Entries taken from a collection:
•••

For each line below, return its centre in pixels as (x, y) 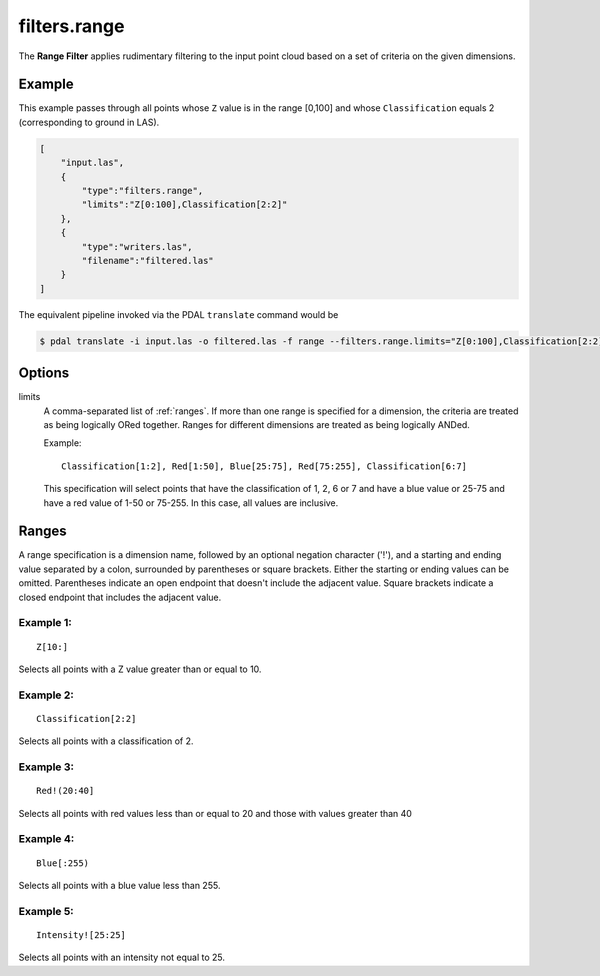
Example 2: (46, 695)
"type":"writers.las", (137, 246)
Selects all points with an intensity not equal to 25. (121, 957)
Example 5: (46, 911)
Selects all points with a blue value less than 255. (119, 885)
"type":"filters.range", (142, 190)
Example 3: (46, 767)
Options (44, 373)
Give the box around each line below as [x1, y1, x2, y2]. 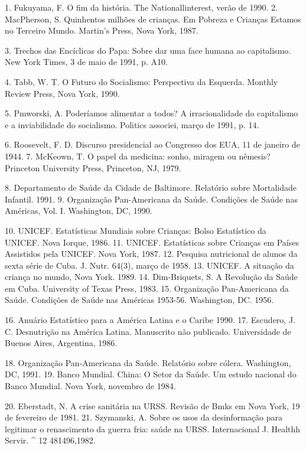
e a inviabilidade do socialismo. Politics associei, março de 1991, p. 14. [5, 118, 259, 131]
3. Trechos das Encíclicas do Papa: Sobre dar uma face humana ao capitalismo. [5, 44, 291, 56]
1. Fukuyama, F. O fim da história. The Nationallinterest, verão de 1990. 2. [5, 1, 278, 13]
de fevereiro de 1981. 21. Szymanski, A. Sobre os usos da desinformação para [5, 411, 282, 423]
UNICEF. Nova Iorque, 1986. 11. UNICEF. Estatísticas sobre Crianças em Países [5, 236, 299, 248]
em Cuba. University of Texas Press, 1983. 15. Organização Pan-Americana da [5, 282, 289, 294]
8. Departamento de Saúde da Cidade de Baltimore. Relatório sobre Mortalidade [5, 181, 297, 194]
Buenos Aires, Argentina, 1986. [5, 337, 118, 349]
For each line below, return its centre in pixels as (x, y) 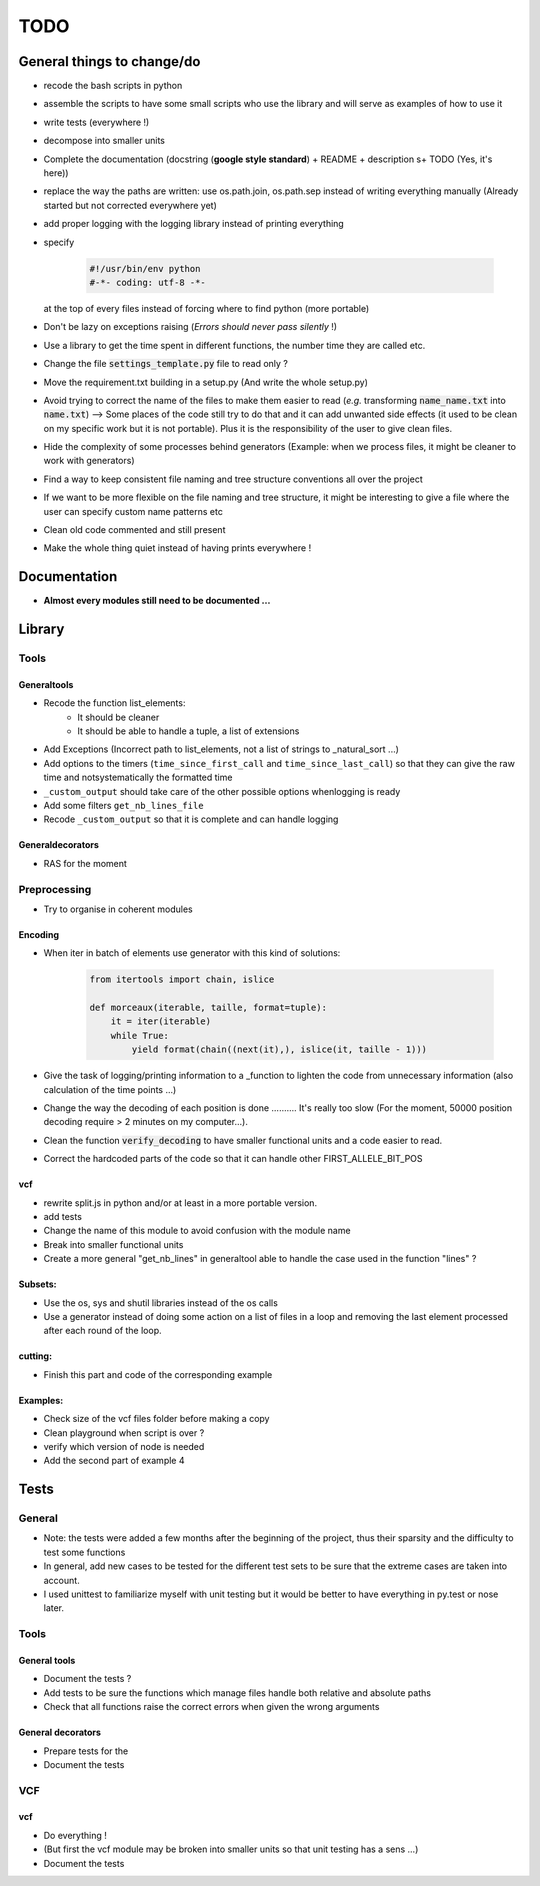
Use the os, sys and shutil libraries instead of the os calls (161, 1302)
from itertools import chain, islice (182, 979)
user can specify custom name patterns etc (133, 511)
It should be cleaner (118, 717)
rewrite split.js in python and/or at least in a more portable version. (180, 1202)
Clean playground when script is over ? (124, 1432)
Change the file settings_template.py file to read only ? (166, 364)
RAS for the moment (85, 863)
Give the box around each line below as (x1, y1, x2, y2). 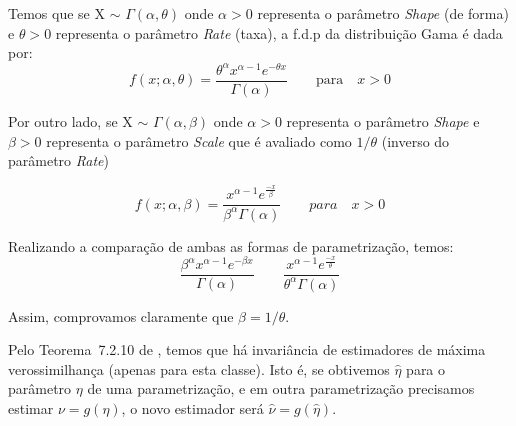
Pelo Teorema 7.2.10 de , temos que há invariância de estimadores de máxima (8, 339, 486, 360)
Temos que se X (8, 3, 105, 23)
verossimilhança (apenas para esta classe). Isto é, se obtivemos (8, 358, 390, 379)
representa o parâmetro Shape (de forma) (257, 3, 509, 23)
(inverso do (381, 130, 450, 151)
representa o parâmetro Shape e (286, 110, 480, 131)
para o (406, 358, 446, 379)
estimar (8, 398, 54, 419)
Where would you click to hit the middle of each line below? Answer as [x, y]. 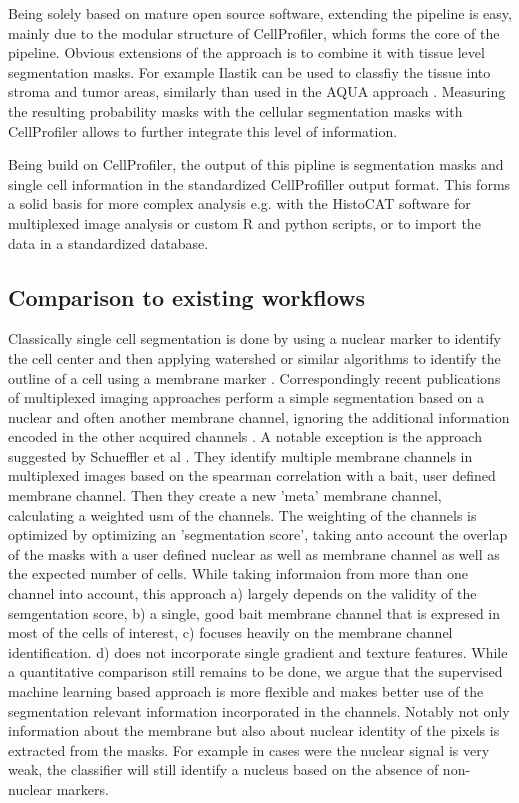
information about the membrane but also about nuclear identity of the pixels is [254, 730]
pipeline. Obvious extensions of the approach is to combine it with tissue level [246, 52]
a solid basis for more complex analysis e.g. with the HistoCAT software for [239, 203]
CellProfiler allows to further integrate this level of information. [203, 130]
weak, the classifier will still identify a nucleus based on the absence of [223, 769]
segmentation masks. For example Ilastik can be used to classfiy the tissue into [249, 71]
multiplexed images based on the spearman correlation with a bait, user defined [252, 475]
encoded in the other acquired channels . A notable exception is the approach [245, 436]
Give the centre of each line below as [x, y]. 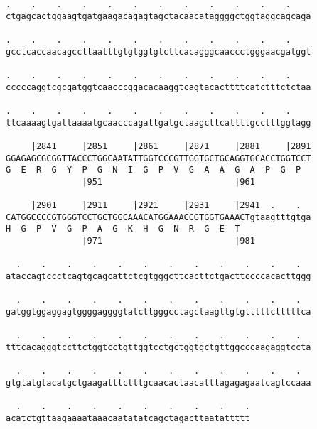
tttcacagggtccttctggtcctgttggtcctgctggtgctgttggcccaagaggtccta [158, 348]
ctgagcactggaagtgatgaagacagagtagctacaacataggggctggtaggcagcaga [158, 16]
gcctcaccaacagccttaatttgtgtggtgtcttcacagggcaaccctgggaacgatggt [158, 51]
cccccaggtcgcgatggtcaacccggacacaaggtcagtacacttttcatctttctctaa [158, 87]
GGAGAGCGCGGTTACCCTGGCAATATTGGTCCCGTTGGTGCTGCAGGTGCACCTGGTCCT [158, 158]
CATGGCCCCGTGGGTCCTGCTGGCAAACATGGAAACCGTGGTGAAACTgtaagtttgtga [158, 217]
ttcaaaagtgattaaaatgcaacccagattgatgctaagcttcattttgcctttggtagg [158, 123]
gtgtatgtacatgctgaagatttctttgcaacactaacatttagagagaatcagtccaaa [158, 383]
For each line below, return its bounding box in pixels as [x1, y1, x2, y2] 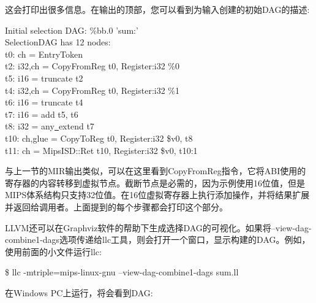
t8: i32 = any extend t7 [5, 120, 94, 132]
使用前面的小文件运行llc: [5, 245, 102, 258]
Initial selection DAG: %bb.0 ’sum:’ [5, 23, 138, 36]
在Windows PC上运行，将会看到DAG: [5, 286, 153, 299]
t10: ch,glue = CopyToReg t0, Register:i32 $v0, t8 [5, 131, 193, 144]
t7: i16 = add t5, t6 [5, 107, 78, 120]
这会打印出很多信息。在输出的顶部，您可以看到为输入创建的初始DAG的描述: [5, 3, 310, 15]
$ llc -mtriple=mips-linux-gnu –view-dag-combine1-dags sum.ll [5, 266, 239, 278]
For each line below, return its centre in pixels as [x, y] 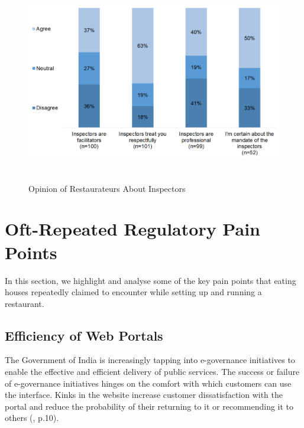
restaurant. [25, 303]
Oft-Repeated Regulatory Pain [132, 229]
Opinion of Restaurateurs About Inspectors [107, 188]
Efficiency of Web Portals [84, 335]
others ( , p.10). [32, 418]
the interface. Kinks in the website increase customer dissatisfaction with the [144, 395]
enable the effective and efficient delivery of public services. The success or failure [152, 372]
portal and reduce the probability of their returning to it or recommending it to [149, 406]
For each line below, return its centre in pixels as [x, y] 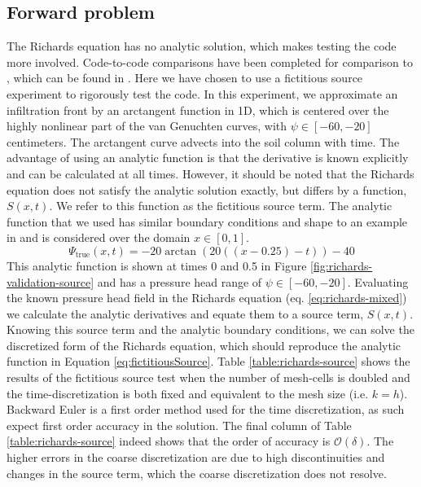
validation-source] [50, 281]
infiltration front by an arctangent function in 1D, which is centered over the [198, 110]
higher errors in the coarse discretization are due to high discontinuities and [196, 457]
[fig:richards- [342, 265]
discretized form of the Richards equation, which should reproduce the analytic [204, 345]
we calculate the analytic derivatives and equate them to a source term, [185, 313]
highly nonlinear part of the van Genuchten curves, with [147, 126]
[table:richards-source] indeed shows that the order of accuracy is [169, 441]
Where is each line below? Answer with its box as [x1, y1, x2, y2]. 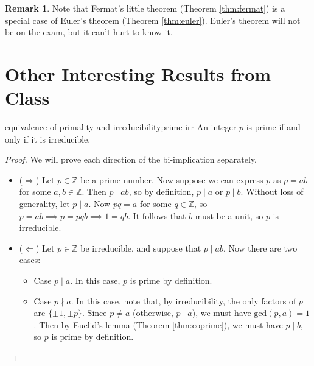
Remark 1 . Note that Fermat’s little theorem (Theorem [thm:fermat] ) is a [5, 2, 285, 14]
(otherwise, [132, 306, 173, 319]
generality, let [19, 197, 70, 210]
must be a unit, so [195, 209, 263, 222]
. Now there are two [223, 241, 298, 254]
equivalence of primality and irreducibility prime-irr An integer [5, 121, 237, 133]
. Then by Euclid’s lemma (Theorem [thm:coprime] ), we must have [33, 318, 283, 331]
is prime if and [246, 121, 301, 133]
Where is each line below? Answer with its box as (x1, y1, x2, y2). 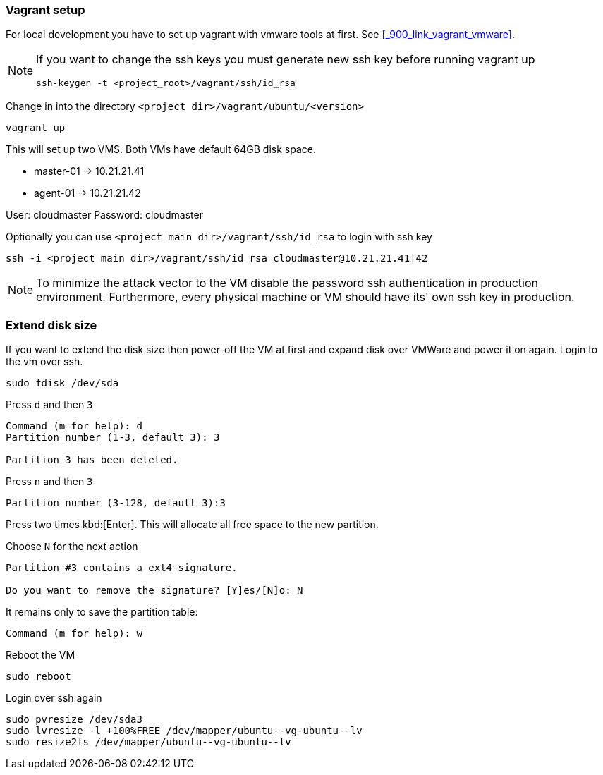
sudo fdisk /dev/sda (6, 377, 119, 389)
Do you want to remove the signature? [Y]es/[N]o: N (6, 585, 303, 597)
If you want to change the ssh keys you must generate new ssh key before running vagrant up (36, 52, 535, 67)
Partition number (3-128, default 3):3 (6, 497, 226, 509)
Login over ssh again (6, 692, 102, 704)
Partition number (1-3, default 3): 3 (6, 432, 220, 444)
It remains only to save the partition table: (6, 606, 198, 618)
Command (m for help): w (6, 628, 142, 640)

•••

* [Work order]: Output the entries above verbatim. Omit the images.

* [Problem solution]:
For each line below, return its centre in pixels as (x, y) 
Example 2: (46, 695)
"type":"writers.las", (137, 246)
Selects all points with an intensity not equal to 25. (121, 957)
Example 5: (46, 911)
Selects all points with a blue value less than 255. (119, 885)
"type":"filters.range", (142, 190)
Example 3: (46, 767)
Options (44, 373)
Give the box around each line below as [x1, y1, x2, y2]. 
e a inviabilidade do socialismo. Politics associei, março de 1991, p. 14. [5, 118, 259, 131]
3. Trechos das Encíclicas do Papa: Sobre dar uma face humana ao capitalismo. [5, 44, 291, 56]
1. Fukuyama, F. O fim da história. The Nationallinterest, verão de 1990. 2. [5, 1, 278, 13]
de fevereiro de 1981. 21. Szymanski, A. Sobre os usos da desinformação para [5, 411, 282, 423]
UNICEF. Nova Iorque, 1986. 11. UNICEF. Estatísticas sobre Crianças em Países [5, 236, 299, 248]
em Cuba. University of Texas Press, 1983. 15. Organização Pan-Americana da [5, 282, 289, 294]
8. Departamento de Saúde da Cidade de Baltimore. Relatório sobre Mortalidade [5, 181, 297, 194]
Buenos Aires, Argentina, 1986. [5, 337, 118, 349]
For each line below, return its centre in pixels as (x, y) 
Use the os, sys and shutil libraries instead of the os calls (161, 1302)
from itertools import chain, islice (182, 979)
user can specify custom name patterns etc (133, 511)
It should be cleaner (118, 717)
rewrite split.js in python and/or at least in a more portable version. (180, 1202)
Clean playground when script is over ? (124, 1432)
Change the file settings_template.py file to read only ? (166, 364)
RAS for the moment (85, 863)
Give the box around each line below as (x1, y1, x2, y2). 
Pelo Teorema 7.2.10 de , temos que há invariância de estimadores de máxima (8, 339, 486, 360)
Temos que se X (8, 3, 105, 23)
verossimilhança (apenas para esta classe). Isto é, se obtivemos (8, 358, 390, 379)
representa o parâmetro Shape (de forma) (257, 3, 509, 23)
(inverso do (381, 130, 450, 151)
representa o parâmetro Shape e (286, 110, 480, 131)
para o (406, 358, 446, 379)
estimar (8, 398, 54, 419)
Where would you click to hit the middle of each line below? Answer as [x, y]. 
information about the membrane but also about nuclear identity of the pixels is [254, 730]
pipeline. Obvious extensions of the approach is to combine it with tissue level [246, 52]
a solid basis for more complex analysis e.g. with the HistoCAT software for [239, 203]
CellProfiler allows to further integrate this level of information. [203, 130]
weak, the classifier will still identify a nucleus based on the absence of [223, 769]
segmentation masks. For example Ilastik can be used to classfiy the tissue into [249, 71]
multiplexed images based on the spearman correlation with a bait, user defined [252, 475]
encoded in the other acquired channels . A notable exception is the approach [245, 436]
Give the centre of each line below as [x, y]. 
tttcacagggtccttctggtcctgttggtcctgctggtgctgttggcccaagaggtccta [158, 348]
ctgagcactggaagtgatgaagacagagtagctacaacataggggctggtaggcagcaga [158, 16]
gcctcaccaacagccttaatttgtgtggtgtcttcacagggcaaccctgggaacgatggt [158, 51]
cccccaggtcgcgatggtcaacccggacacaaggtcagtacacttttcatctttctctaa [158, 87]
GGAGAGCGCGGTTACCCTGGCAATATTGGTCCCGTTGGTGCTGCAGGTGCACCTGGTCCT [158, 158]
CATGGCCCCGTGGGTCCTGCTGGCAAACATGGAAACCGTGGTGAAACTgtaagtttgtga [158, 217]
ttcaaaagtgattaaaatgcaacccagattgatgctaagcttcattttgcctttggtagg [158, 123]
gtgtatgtacatgctgaagatttctttgcaacactaacatttagagagaatcagtccaaa [158, 383]
For each line below, return its bounding box in pixels as [x1, y1, x2, y2] 
t8: i32 = any extend t7 [5, 120, 94, 132]
使用前面的小文件运行llc: [5, 245, 102, 258]
Initial selection DAG: %bb.0 ’sum:’ [5, 23, 138, 36]
在Windows PC上运行，将会看到DAG: [5, 286, 153, 299]
t10: ch,glue = CopyToReg t0, Register:i32 $v0, t8 [5, 131, 193, 144]
t7: i16 = add t5, t6 [5, 107, 78, 120]
这会打印出很多信息。在输出的顶部，您可以看到为输入创建的初始DAG的描述: [5, 3, 310, 15]
$ llc -mtriple=mips-linux-gnu –view-dag-combine1-dags sum.ll [5, 266, 239, 278]
For each line below, return its centre in pixels as [x, y] 
restaurant. [25, 303]
Oft-Repeated Regulatory Pain [132, 229]
Opinion of Restaurateurs About Inspectors [107, 188]
Efficiency of Web Portals [84, 335]
others ( , p.10). [32, 418]
the interface. Kinks in the website increase customer dissatisfaction with the [144, 395]
enable the effective and efficient delivery of public services. The success or failure [152, 372]
portal and reduce the probability of their returning to it or recommending it to [149, 406]
For each line below, return its centre in pixels as [x, y] 
validation-source] [50, 281]
infiltration front by an arctangent function in 1D, which is centered over the [198, 110]
higher errors in the coarse discretization are due to high discontinuities and [196, 457]
[fig:richards- [342, 265]
discretized form of the Richards equation, which should reproduce the analytic [204, 345]
we calculate the analytic derivatives and equate them to a source term, [185, 313]
highly nonlinear part of the van Genuchten curves, with [147, 126]
[table:richards-source] indeed shows that the order of accuracy is [169, 441]
Where is each line below? Answer with its box as [x1, y1, x2, y2]. 
Remark 1 . Note that Fermat’s little theorem (Theorem [thm:fermat] ) is a [5, 2, 285, 14]
(otherwise, [132, 306, 173, 319]
generality, let [19, 197, 70, 210]
must be a unit, so [195, 209, 263, 222]
. Now there are two [223, 241, 298, 254]
equivalence of primality and irreducibility prime-irr An integer [5, 121, 237, 133]
. Then by Euclid’s lemma (Theorem [thm:coprime] ), we must have [33, 318, 283, 331]
is prime if and [246, 121, 301, 133]
Where is each line below? Answer with its box as (x1, y1, x2, y2). 
sudo fdisk /dev/sda (6, 377, 119, 389)
Do you want to remove the signature? [Y]es/[N]o: N (6, 585, 303, 597)
If you want to change the ssh keys you must generate new ssh key before running vagrant up (36, 52, 535, 67)
Partition number (3-128, default 3):3 (6, 497, 226, 509)
Login over ssh again (6, 692, 102, 704)
Partition number (1-3, default 3): 3 (6, 432, 220, 444)
It remains only to save the partition table: (6, 606, 198, 618)
Command (m for help): w (6, 628, 142, 640)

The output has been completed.